L'histoire s'étale longuement sur les sentiments de Durotan, qui doit choisir entre se rebeller contre Gul'Dan pour promettre un avenir meilleur à son peuple, ou bien suivre son chef. De l'autre côté, Garona, une mi-orque capturée par les humains est elle aussi tiraillée entre deux mondes.
On regrettera seulement que pour faire avancer plus rapidement l'histoire, qui a parfois tendance à faire du sur-place, Blizzard s'est autorisé quelques raccourcis parfois surprenants avec, à chaque fois, Khadgar à la manœuvre. L'apprenti du Kirin'Tor a en effet une certaine faculté à se tirer de situations compliquées en un claquement de doigts et à faire apparaître de façon complètement improbable des éléments indispensables au bon déroulement de l'intrigue.
Une réalisation aléatoire
Warcraft : Le Commencement ne pêche pas seulement par son scénario, mais aussi par sa réalisation. Certes, les décors sont superbes et collent parfaitement avec l'esprit du jeu. Les vues aériennes d'Hurlevent et de Forgefer sont saisissantes et la forêt d'Elwynn, zone préférée des n00bs et des adeptes d'un certain genre de role-play prend une autre dimension dans le film, en prenant un aspect presque angoissant.
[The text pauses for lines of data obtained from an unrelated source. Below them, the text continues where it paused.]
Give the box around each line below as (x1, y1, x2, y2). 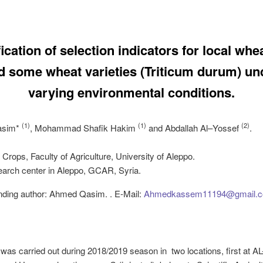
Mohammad (34, 121, 81, 134)
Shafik (83, 121, 108, 134)
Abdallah (164, 121, 198, 134)
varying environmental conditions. (28, 82, 235, 102)
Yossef (212, 121, 239, 134)
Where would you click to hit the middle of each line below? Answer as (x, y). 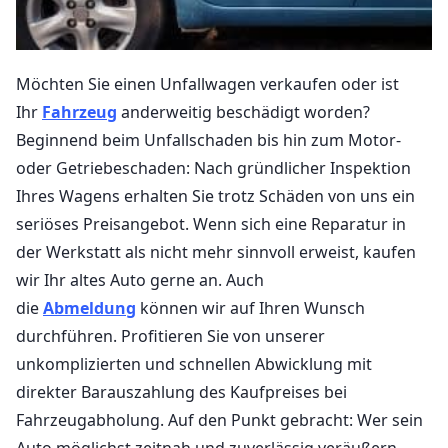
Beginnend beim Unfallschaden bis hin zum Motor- (208, 139)
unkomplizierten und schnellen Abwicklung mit (194, 363)
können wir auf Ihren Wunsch (250, 307)
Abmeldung (89, 307)
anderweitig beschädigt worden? (243, 111)
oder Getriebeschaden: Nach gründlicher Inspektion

Mais les scènes mélangeant images de synthèse et acteurs en chair et en os manquent cruellement de réalisme. Si l'animation des personnages est irréprochable, on se demande lors de chaque prise de vue pourquoi l'ensemble sonne faux, sans vraiment trouver pourquoi. Parfois on met cela sur le compte de la couleur de Garona dont le teint vert ressemble tantôt davantage à celui d'une tortue ninja qu'à celui d'un orc, ou sur l'éclairage qui ne semble pas toujours très naturel.
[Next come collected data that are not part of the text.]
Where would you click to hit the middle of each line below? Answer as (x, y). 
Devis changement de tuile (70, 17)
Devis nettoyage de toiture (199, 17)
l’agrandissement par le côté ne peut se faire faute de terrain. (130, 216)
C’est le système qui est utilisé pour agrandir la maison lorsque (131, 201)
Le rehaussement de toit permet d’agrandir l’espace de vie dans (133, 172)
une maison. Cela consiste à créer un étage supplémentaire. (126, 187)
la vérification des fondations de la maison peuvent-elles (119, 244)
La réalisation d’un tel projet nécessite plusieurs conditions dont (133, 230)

Au bout du compte et malgré ses défauts évidents, on ne parvient pas à détester ce Warcraft. Au diable le « lore », tant pis pour la réalisation et tout le reste. Pour les joueurs, le film parvient quand même à faire vibrer notre corde nostalgique en nous replongeant dans une reconstitution convaincante d'un univers que l'on a arpenté pendant des centaines, voire des milliers d'heures, pour nous le montrer sous un jour nouveau. Deux heures plus tard, nous sommes donc ressortis du cinéma avec le sourire, et une furieuse envie de voir si notre paladin niveau 100 est encore vivant.
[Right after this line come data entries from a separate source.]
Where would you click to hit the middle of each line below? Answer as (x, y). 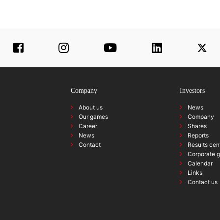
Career (88, 126)
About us (91, 107)
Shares (197, 126)
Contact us (202, 182)
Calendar (200, 163)
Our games (93, 116)
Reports (198, 135)
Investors (192, 90)
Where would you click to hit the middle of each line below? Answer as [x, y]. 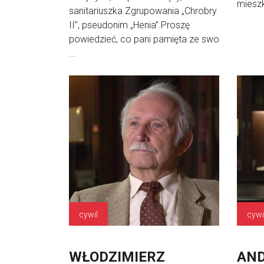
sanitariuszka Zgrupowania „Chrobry [143, 11]
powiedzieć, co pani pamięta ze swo [144, 39]
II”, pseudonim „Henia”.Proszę [129, 25]
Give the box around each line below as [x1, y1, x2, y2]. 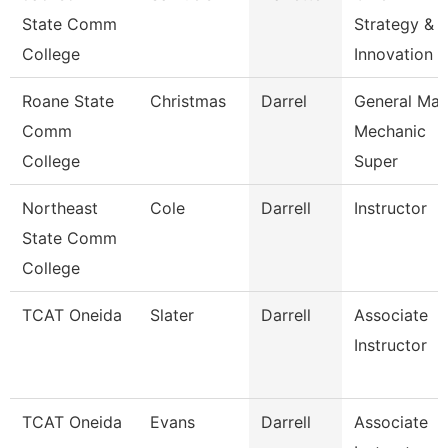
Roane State [22, 91, 114, 111]
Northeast [22, 198, 98, 218]
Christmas [150, 91, 226, 111]
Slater [150, 305, 194, 325]
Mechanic [354, 121, 426, 141]
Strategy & [354, 14, 434, 34]
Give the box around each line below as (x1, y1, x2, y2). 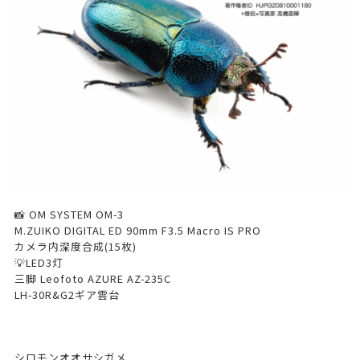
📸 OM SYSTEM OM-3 (14, 206, 124, 222)
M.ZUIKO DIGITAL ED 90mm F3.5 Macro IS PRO (14, 222, 261, 238)
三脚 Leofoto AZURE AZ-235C (14, 270, 171, 286)
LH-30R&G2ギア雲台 (14, 286, 120, 302)
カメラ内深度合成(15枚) (14, 238, 137, 254)
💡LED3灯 (14, 254, 63, 270)
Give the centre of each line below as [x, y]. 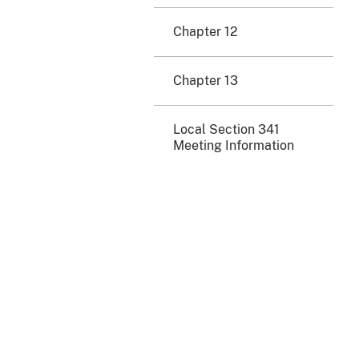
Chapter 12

Pour les autres, Warcraft : Le Commencement ne sera qu'un film d'héroic-fantasy de plus, avec un scénario et une réalisation qui auraient mérité d'être un peu plus travaillés. Les fans du genre trouveront certainement une bonne raison d'aller le voir, les autres passeront leur chemin.
À l'heure où nous écrivons ces lignes, Angry Birds a droit à une note de 3,5/5 chez Allociné, 5,9/10 chez Sens Critique et 6,4 chez IMDb. De son côté, Warcraft a droit à une note de 4,4/5 chez Allociné, 6,4/10 chez Sens Critique et 8,2 chez IMDb.